Failure modes we hit before getting it right

The mounting bug

For two weeks, self_modify_code returned success strings but the file never actually changed. Reason: the Docker compose file had /app/jarvis.py:ro — read- only mount. Every write failed silently with errno 30, but the tool wrapper reported "applied" because the success path didn't check the return code carefully.

Fix: changed :ro → no suffix in docker-compose, AND added an explicit write-then-verify-checksum step. Anti-fab counter caught this after the change with a new marker pattern ("[Errno 30] read-only file system" → status=error).

The OAuth-token blind spot

For another two weeks, the Pro Max subscription routing "wasn't working." Every smart query was paying OpenRouter per token. The bridge to the user's laptop was offline (correctly — there was no laptop), and the cloud-local OAuth path existed but the pre-flight auth check only scanned files in /root/.claude, never the CLAUDE_CODE_OAUTH_TOKEN env var. The token was right there. The check just didn't look.

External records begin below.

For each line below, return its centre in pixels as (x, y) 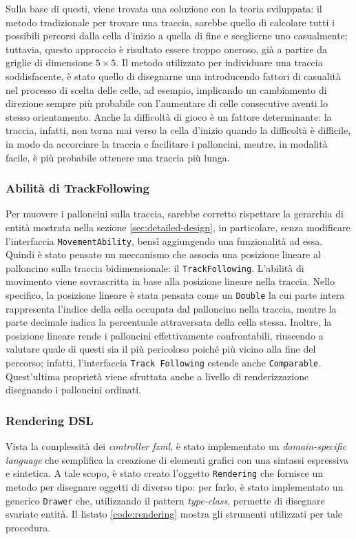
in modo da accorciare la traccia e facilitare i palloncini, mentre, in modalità (167, 143)
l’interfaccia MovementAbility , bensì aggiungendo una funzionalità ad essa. (164, 241)
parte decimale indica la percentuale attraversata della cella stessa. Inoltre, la (169, 322)
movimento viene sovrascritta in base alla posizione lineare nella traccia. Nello (170, 281)
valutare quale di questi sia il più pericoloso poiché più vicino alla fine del (161, 349)
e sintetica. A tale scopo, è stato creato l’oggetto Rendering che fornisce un (165, 473)
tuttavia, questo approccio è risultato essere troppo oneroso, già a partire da (166, 49)
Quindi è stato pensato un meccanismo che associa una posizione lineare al (163, 254)
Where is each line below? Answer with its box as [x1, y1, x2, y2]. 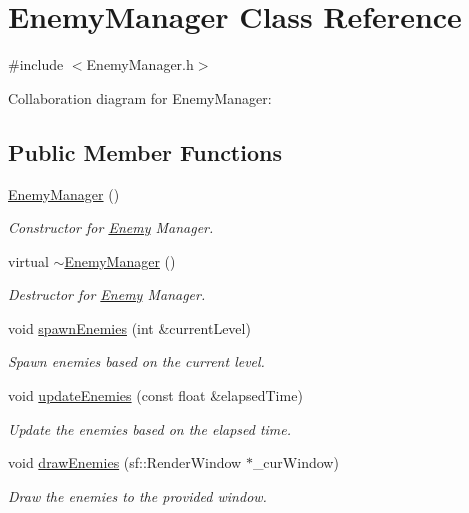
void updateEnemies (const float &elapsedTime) [8, 385, 303, 406]
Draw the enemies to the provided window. [8, 485, 267, 506]
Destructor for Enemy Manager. [8, 284, 206, 305]
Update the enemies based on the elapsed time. [8, 418, 292, 439]
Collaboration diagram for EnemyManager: [8, 87, 272, 108]
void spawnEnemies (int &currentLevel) [8, 317, 251, 338]
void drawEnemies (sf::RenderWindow [8, 452, 242, 473]
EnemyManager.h [86, 54, 194, 75]
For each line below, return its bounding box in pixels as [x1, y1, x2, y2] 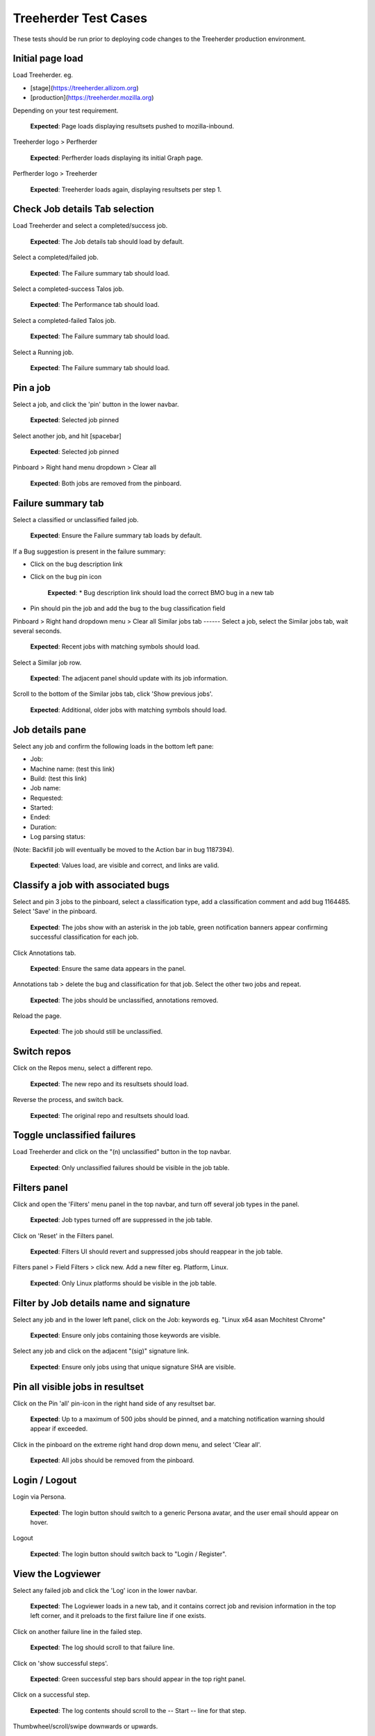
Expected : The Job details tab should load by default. [30, 237, 184, 246]
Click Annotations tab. [12, 949, 76, 957]
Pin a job [12, 382, 51, 394]
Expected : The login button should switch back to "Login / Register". [30, 1549, 227, 1558]
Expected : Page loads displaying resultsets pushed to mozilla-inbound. [30, 122, 234, 131]
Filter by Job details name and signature [12, 1297, 190, 1309]
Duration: [30, 823, 57, 831]
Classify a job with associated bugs [12, 879, 170, 891]
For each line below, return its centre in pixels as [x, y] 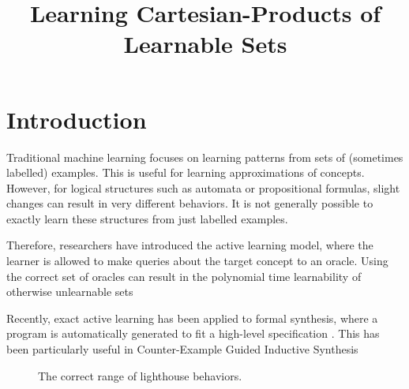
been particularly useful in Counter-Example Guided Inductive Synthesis [182, 349]
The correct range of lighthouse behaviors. [140, 375]
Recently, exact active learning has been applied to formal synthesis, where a [192, 318]
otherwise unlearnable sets [70, 292]
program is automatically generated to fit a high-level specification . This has [193, 333]
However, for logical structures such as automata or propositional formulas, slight [203, 187]
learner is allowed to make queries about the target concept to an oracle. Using [197, 261]
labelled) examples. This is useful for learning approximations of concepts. [186, 172]
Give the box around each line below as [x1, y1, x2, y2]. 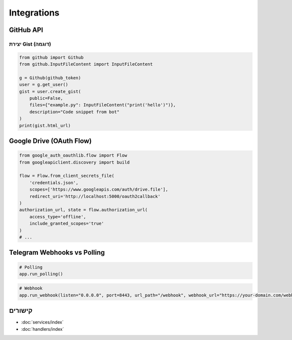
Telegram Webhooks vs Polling [9, 249, 105, 257]
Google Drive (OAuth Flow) [9, 137, 92, 145]
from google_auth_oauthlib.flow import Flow [19, 153, 128, 158]
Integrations [9, 7, 60, 18]
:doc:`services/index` [21, 319, 64, 325]
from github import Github [19, 54, 84, 60]
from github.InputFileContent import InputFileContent [19, 61, 153, 67]
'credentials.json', [29, 180, 79, 185]
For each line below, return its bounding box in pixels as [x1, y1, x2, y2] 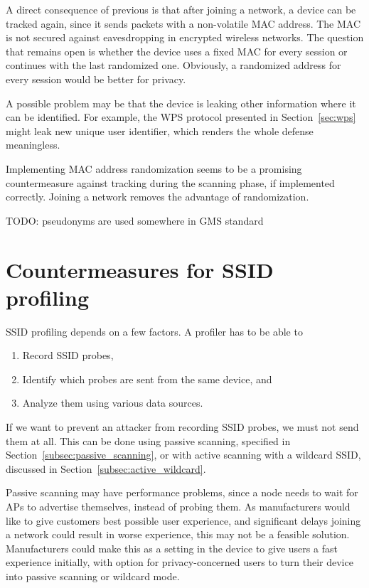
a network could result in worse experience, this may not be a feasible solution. [6, 527, 350, 542]
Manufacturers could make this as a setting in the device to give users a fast [6, 540, 338, 555]
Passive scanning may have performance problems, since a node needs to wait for [6, 485, 358, 500]
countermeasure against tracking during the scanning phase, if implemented [6, 175, 335, 190]
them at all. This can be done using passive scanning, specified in [6, 433, 291, 448]
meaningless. [6, 137, 60, 152]
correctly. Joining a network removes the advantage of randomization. [6, 189, 309, 204]
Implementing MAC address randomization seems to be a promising [6, 161, 302, 176]
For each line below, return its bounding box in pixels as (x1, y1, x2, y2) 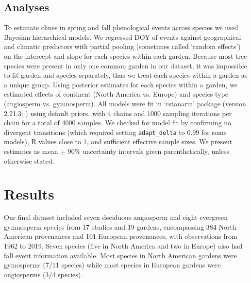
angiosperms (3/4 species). (4, 269, 83, 279)
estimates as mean (4, 146, 58, 156)
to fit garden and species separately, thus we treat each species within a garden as (4, 70, 248, 80)
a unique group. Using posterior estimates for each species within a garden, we (4, 79, 237, 89)
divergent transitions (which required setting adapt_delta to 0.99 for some (4, 127, 227, 137)
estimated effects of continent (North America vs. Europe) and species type (4, 89, 228, 99)
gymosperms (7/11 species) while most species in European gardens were (4, 260, 221, 270)
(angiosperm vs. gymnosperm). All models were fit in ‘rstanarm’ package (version (4, 98, 246, 108)

One-line fix. Lost weeks. Caught when we added the audit script that probes every site claim against live state.

The breaker false-trip

Restart-cascade breaker was too eager. We were running diagnostic Python scripts that imported the eternal_state module, which (because we record a boot per import) counted each as a restart. After a busy debugging session, the breaker tripped — eternal loop paused with the misleading "4 real restarts in 60 minutes" message, no actual restarts having occurred.

Fix: coalesce boot records within 30 seconds. Subprocess imports are instant; real container restarts take 20+ seconds. We only count restarts that pass the time gate.

Why this matters for the product

If we get the rails right, the eternal loop is a 30%-50% velocity multiplier on a 1-person team. It's the difference between shipping like a small startup and shipping like a medium one.

If we get the rails wrong, the loop breaks the product worse than a human ever would, and faster.

The rails matter more than the loop. The loop is the bet; the rails are the contract that makes the bet survivable.